Governor General of Brazil
- In office 3 January 1558 – 2 March 1572
- Monarch: Sebastian
- Preceded by: Duarte da Costa
- Succeeded by: Lourenço da Veiga

Governor-general of Rio de Janeiro
- In office 1567–1569
- Monarch: Sebastian
- Preceded by: Estácio de Sá
- Succeeded by: Salvador Correia de Sá

Personal details
- Born: c. 1500 Coimbra, Kingdom of Portugal
- Died: 2 March 1572 (aged 71–72) Salvador, Brazil, Portuguese Empire
- Relatives: Francisco de Sá de Miranda (brother)

Military service
- Allegiance: Portuguese Empire
- Battles/wars: Battle of Rio de Janeiro (1558)

= Mem de Sá =

Governor-General of the Portuguese colony of Brazil

Mem de Sá (c. 1500 – 2 March 1572) was a Governor-General of the Portuguese colony of Brazil from 1557 to 1572. He was born in Coimbra, Kingdom of Portugal, around 1500, the year of discovery of Brazil by a naval fleet commanded by Pedro Álvares Cabral.

In the early sixteenth century, Brazil was not a major settled area of the Portuguese empire. The Jesuits had established aldeias in order to evangelize the Brazilian Indians. Portuguese settlers actively enslaved the indigenous populations.

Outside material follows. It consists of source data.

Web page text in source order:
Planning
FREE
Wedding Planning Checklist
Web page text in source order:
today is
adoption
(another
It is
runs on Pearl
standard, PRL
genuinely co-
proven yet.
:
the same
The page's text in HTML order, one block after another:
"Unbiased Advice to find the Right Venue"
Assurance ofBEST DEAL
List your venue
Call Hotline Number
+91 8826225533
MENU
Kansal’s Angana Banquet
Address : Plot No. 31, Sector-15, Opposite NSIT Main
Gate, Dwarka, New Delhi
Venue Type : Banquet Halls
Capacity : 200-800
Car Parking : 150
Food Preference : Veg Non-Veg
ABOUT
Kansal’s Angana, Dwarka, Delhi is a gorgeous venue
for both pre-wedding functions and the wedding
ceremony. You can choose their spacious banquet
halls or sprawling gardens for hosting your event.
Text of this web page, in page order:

Mem de Sá was nominated the third Governor-General of Brazil in 1556, succeeding Duarte da Costa, who was Governor-General from 1553 to 1557. The seat of the government at the time was Salvador, in the present-day state of Bahia.

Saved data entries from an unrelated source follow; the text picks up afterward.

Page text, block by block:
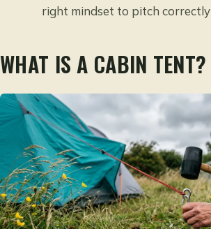
right mindset to pitch correctly
WHAT IS A CABIN TENT?
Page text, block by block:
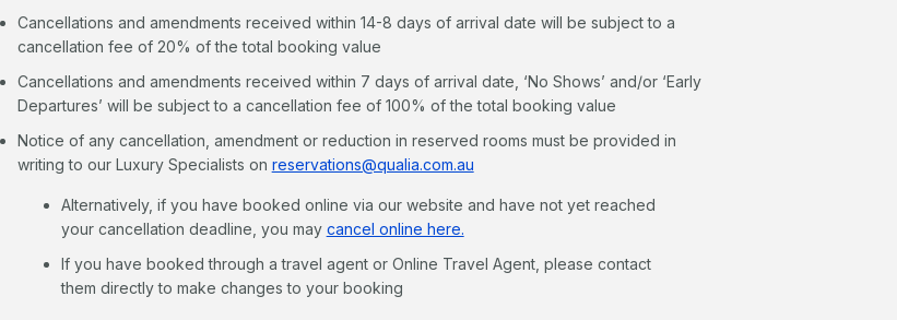
Cancellations and amendments received within 14-8 days of arrival date will be subject to a
cancellation fee of 20% of the total booking value
Cancellations and amendments received within 7 days of arrival date, ‘No Shows’ and/or ‘Early
Departures’ will be subject to a cancellation fee of 100% of the total booking value
Notice of any cancellation, amendment or reduction in reserved rooms must be provided in
writing to our Luxury Specialists on reservations@qualia.com.au
Alternatively, if you have booked online via our website and have not yet reached
your cancellation deadline, you may cancel online here.
If you have booked through a travel agent or Online Travel Agent, please contact
them directly to make changes to your booking
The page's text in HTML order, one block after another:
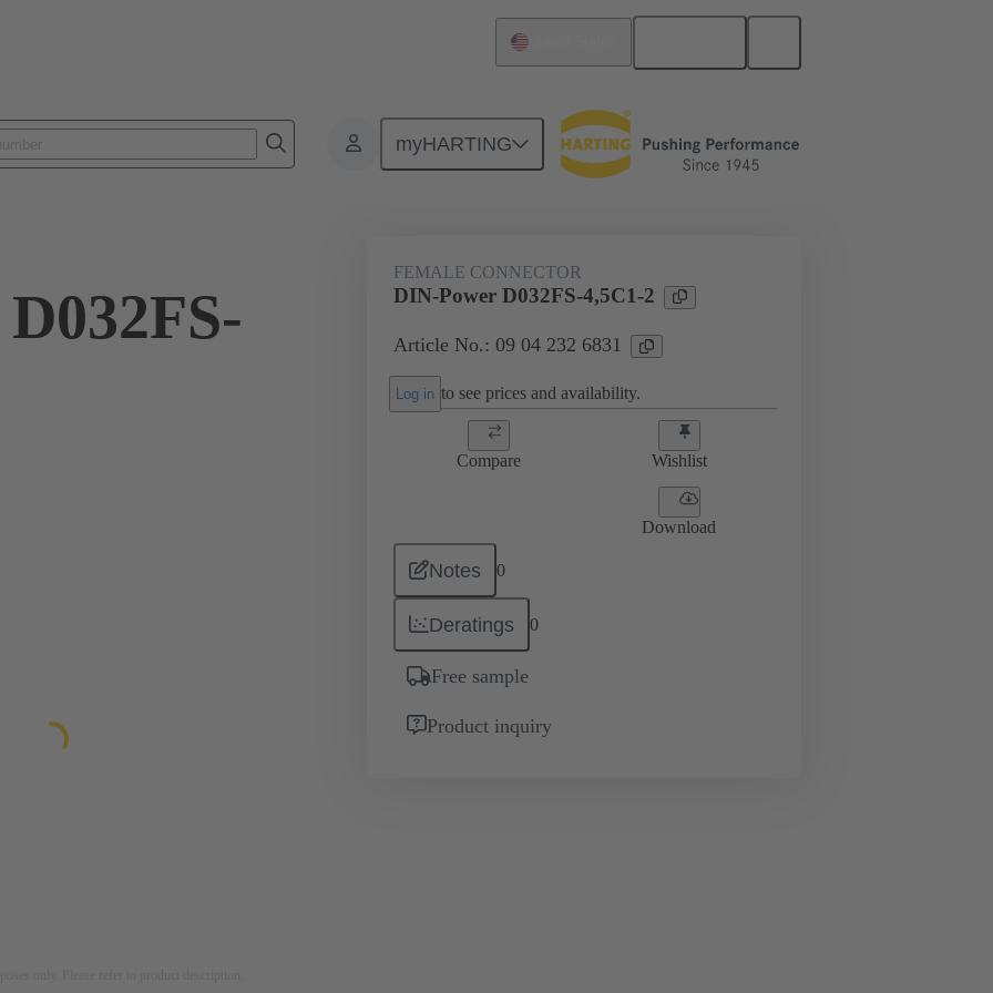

He was fortunate in securing the support of two important Jesuit priests, Fathers Manuel da Nóbrega (1517-1570) and José de Anchieta (1533-1597), who founded São Paulo, on 25 January 1554, which is today one of the largest metropolises in the world. The Jesuits were stern and persistent missionaries of the Catholic faith with the indigenous people, and their pacification of these warrior societies was one of the most important conquests of Mem de Sá's government. The Jesuits had conflicts with Duarte da Costa, because he supported the plantation owners, who tried to force slavery upon the Indians. Mem de Sá opposed the usury of the Portuguese plantation owners in their trade in Indian slaves and helped the Jesuits expand the number of their aldeias.

Mem de Sá also had an important military and political mission when, in 1560, leading a naval expedition of 26 ships and 2,000 soldiers and sailors, he was sent by the Portuguese crown to attack France Antarctique, a colony founded by Nicolas Durand de Villegaignon, a Catholic French vice-admiral on the site of present-day Rio de Janeiro. Fort Coligny, built by the French colonists on a small island of the Guanabara Bay was destroyed, but Mem de Sá was able to expel definitely the French invaders in 1567 only, with the help of his nephew, Estácio de Sá, who was also the founder of Rio de Janeiro on 1 March 1565. With the help of the Jesuits, Mem de Sá was able to convince the Tamoyo Confederation to withdraw their support to the Frenchmen.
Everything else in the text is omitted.